Geez, that was one mighty valuable baseball, huh? Give Hample props for holding out for the donation rather than taking all that cool free stuff and running. That’s probably what I would have done.
2015 Draft signing updates
The signing deadline for the 2015 draft is next Friday, and the Yankees recently signed both UC Santa Barbara C/RHP Paddy O’Brien (24th round) and Indiana RHP Christian Morris (33rd). Morris announced his signing on Twitter while O’Brien is currently listed on the Rookie GCL Yanks2 roster. No word on their bonuses but I assume they didn’t receive more than the $100,000 slot for picks after the tenth round. O’Brien was a catcher in college who the Yankees are apparently going to try on the mound because he has a strong arm.
By my count the Yankees have signed 33 of their 41 draft picks, which is an unusually large number. Teams usually sign something like 25-30 picks each year. The Yankees will make it 34 of 41 when they sign UCLA RHP James Kaprielian (1st) next week — Jim Callis backed up Heyman’s recent report and says Kaprielian will get an overslot bonus in the $3M range — which I’m confident will happen. The Yankees have a bit more than $3M to spend before getting hit with penalties and there’s nowhere else to spend it — the late-round overslot candidates probably aren’t going to sign at this point — so that money either goes to Kaprielian or Hal Steinbrenner.
Rangers sign Andy Ibanez
Earlier this week the Rangers signed free agent Cuban infielder Andy Ibanez to a minor league contract worth $1.6M, reports Jeff Wilson and Jesse Sanchez. Ibanez, 21, was cleared to sign way back in February but took his sweet time picking a team. The Yankees had him in Tampa for a private workout in May and were reportedly interested, though they were unable to offer him anything more than $300,000 once the 2014-15 international signing period ended a few weeks ago. Ibanez is a light hitting second baseman who was expected to get upwards of $15M, though it sounds like teams didn’t value him that highly. You have to think he would have topped $1.6M easily if clubs felt he was as good as the public scouting reports.
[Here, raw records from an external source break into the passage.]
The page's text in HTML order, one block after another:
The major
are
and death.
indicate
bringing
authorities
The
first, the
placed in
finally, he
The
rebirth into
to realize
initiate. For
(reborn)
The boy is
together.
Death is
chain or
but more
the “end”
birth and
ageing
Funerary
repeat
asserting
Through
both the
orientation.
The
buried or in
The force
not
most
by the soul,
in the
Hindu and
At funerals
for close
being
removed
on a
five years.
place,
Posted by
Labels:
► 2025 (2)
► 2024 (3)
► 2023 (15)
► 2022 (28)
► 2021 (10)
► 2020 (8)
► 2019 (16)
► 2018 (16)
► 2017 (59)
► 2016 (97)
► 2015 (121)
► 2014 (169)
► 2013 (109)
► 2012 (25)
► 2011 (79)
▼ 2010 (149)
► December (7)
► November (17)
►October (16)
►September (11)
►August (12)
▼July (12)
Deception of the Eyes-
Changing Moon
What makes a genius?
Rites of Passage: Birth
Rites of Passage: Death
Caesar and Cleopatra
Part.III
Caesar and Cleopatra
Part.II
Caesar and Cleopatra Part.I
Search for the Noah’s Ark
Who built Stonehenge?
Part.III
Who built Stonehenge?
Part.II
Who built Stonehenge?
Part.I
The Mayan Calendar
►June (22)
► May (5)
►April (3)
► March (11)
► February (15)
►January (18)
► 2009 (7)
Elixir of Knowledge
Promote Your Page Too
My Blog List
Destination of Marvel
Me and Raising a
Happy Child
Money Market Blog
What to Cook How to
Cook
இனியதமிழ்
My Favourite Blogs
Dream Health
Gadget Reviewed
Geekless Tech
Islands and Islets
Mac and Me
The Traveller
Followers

Cuban OF Guillermo Heredia cleared to sign
According to Ben Badler and Jesse Sanchez, 24-year-old Cuban outfielder Guillermo Heredia has been unblocked by the Office of Foreign Assets Control and declared a free agent by MLB, so he can sign with any team at any time. Heredia is not subject to the international spending restrictions because of his age, so the Yankees and any other team can offer him any amount.
Listed at 5-foot-11 and 180 lbs., Heredia is considered a good defensive center fielder with speed and a strong arm. Badler (subs. req’d) ranked him as the 11th best prospect in Cuba last August and said he has “similarities to a righthanded-hitting version of Red Sox center fielder Jackie Bradley,” which isn’t exactly a ringing endorsement these days. Heredia will work out for scouts soon.